Touch screen - $265 shipped - lilliput direct through ebay
USB AM/FM tuner - $155 shipped with the adapter cable - http://www.xtronic.be (belgum)
USB Bluetooth - $10 shipped - ebay
USB wireless - not ordered, no more than $20 shipped - ebay
GPS - GR-253 (I think) - $65 shipped - Ebay, GPS4us I think is the sellers name
Sound card - Azuntech HDA - $85 - newegg
RUX-c701 - $160 shipped - used at caraudio.com
wood, paint, filler, epoxy - $10 total - lowes
Total, not including vagcom, and a third usb device which I can't remember:
$1100 - too much...heh
edit: oh yeah, usb extension cables, vga extension cables, another $10 through my place of emplyment.
_Modified by pwnt by pat at 1:47 PM 2-16-2007_


_Modified by pwnt by pat at 1:48 PM 2-16-2007_


----------



## Mill3niumThr33 (Jan 11, 2006)

*Re: (pwnt by pat)*

Nice setup, I do most of my shopping through newegg as well. Getting some stuff from mp3car as well. Look forward to seeing your setup...setup haha


----------



## pwnt by pat (Oct 21, 2005)

*Re: (Mill3niumThr33)*

Ah, but if you look through, the only thing you don't "see" is a painted bezel


----------



## pwnt by pat (Oct 21, 2005)

*Re: (pwnt by pat)*

This is a wiring nightmare. Pics after I get off of work tonight.

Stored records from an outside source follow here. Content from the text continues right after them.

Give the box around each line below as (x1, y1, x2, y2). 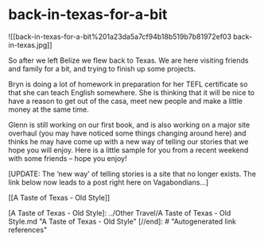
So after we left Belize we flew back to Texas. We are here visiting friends (8, 55, 249, 65)
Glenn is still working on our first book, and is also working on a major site (8, 120, 250, 129)
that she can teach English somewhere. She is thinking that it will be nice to (8, 87, 255, 97)
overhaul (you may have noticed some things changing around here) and (8, 128, 247, 138)
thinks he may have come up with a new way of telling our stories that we (8, 136, 249, 146)
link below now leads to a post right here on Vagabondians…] (8, 177, 209, 187)
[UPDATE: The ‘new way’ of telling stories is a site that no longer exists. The (8, 169, 257, 178)
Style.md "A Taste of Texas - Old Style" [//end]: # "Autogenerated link (8, 216, 237, 226)
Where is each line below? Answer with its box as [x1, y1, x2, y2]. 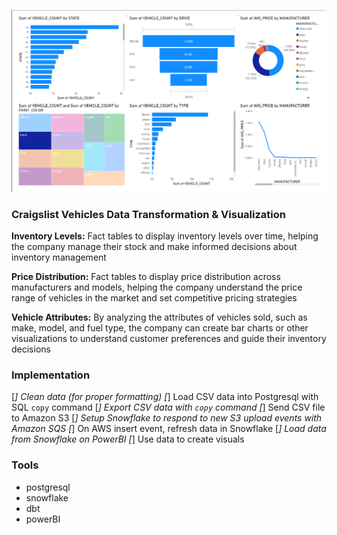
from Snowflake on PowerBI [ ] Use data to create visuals [11, 433, 245, 445]
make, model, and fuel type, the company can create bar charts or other [11, 322, 309, 334]
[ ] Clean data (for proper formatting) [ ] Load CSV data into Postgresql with [11, 391, 319, 403]
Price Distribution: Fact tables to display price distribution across [11, 271, 281, 283]
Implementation [11, 368, 91, 382]
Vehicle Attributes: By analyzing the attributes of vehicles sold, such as [11, 311, 308, 324]
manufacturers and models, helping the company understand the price [11, 281, 303, 294]
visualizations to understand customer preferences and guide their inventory [11, 333, 327, 345]
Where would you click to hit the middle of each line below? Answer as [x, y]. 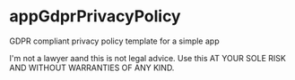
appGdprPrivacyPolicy [95, 16]
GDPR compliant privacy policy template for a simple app [114, 41]
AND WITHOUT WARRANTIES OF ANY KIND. [92, 68]
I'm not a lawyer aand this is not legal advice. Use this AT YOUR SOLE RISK [148, 58]
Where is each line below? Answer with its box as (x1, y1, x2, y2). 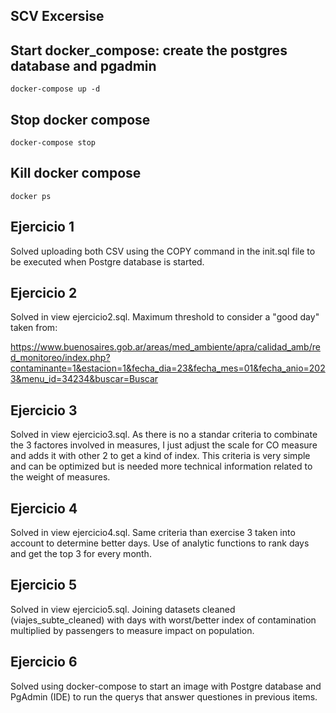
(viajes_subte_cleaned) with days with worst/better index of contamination (10, 614, 317, 626)
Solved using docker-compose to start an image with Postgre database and (10, 680, 322, 692)
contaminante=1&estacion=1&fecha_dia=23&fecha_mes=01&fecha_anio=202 (10, 362, 326, 374)
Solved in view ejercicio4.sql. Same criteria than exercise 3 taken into (10, 527, 296, 539)
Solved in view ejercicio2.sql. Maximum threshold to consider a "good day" (10, 311, 320, 323)
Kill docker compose (10, 165, 142, 182)
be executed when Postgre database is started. (10, 255, 205, 268)
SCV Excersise (10, 8, 105, 25)
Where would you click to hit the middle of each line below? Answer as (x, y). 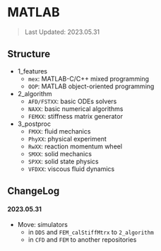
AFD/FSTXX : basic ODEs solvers (72, 101)
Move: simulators (43, 225)
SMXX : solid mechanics (60, 153)
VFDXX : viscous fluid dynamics (71, 169)
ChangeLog (34, 191)
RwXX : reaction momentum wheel (75, 146)
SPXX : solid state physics (63, 161)
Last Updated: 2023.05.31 (62, 32)
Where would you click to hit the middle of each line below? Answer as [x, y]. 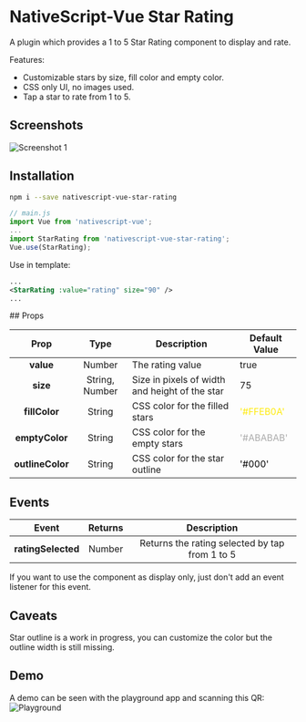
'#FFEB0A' [262, 412]
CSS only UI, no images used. [78, 87]
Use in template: [40, 264]
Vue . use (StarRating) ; [51, 247]
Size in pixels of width [178, 380]
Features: [27, 59]
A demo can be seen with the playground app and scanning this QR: [137, 697]
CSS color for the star [178, 459]
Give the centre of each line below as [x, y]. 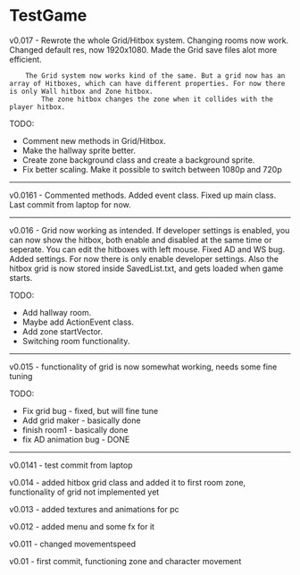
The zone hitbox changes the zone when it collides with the [158, 99]
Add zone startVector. [62, 331]
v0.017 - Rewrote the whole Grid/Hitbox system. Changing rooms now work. [149, 40]
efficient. [25, 59]
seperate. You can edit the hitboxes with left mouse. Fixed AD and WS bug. [147, 249]
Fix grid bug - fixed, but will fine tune [90, 410]
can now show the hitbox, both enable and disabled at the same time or [141, 240]
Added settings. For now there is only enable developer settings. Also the [144, 258]
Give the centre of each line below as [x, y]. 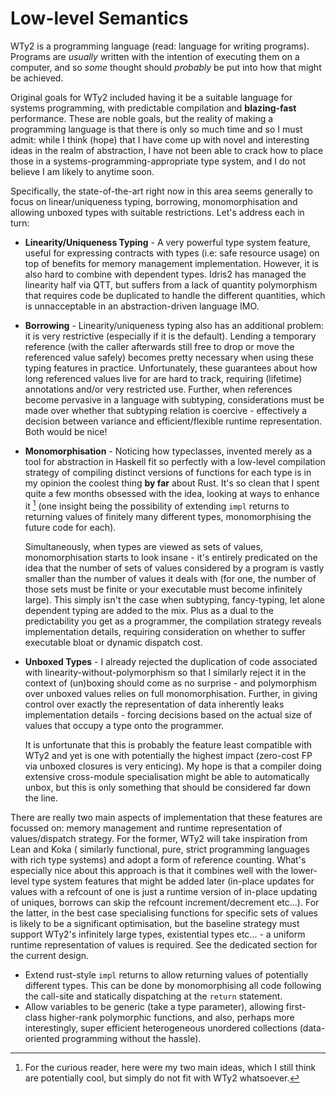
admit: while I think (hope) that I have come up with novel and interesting [160, 139]
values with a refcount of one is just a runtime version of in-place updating [164, 891]
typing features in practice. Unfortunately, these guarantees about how [171, 368]
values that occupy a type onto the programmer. [124, 725]
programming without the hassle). [131, 1038]
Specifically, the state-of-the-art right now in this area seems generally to [161, 191]
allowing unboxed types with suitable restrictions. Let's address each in [157, 212]
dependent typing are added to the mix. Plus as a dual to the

The only wires coming out of the face of the computer are the monitor cable. Everything else exits the back of the computer. It looks not too bad. But there's just so many wires. That and the ram on the new mobo is closer to the mounting hole so I had to pop the ram out of the computer, mount the pc, then put the ram back in... pita


_Modified by pwnt by pat at 11:21 PM 2-18-2007_


----------



## xXGti2006Xx (Feb 14, 2006)

looking good man, real good. Im eventually doing something somewhat similar but yet alot different. I can feel your pain with all that wiring. Good job tho!


----------



## pwnt by pat (Oct 21, 2005)

*Re: (xXGti2006Xx)*

give me 20 minutes or so. you'll see....


----------



## Project A2 JTA (Apr 30, 2002)

*Re: (pwnt by pat)*


_Quote, originally posted by *pwnt by pat* »_This is a wiring nightmare. Pics after I get off of work tonight.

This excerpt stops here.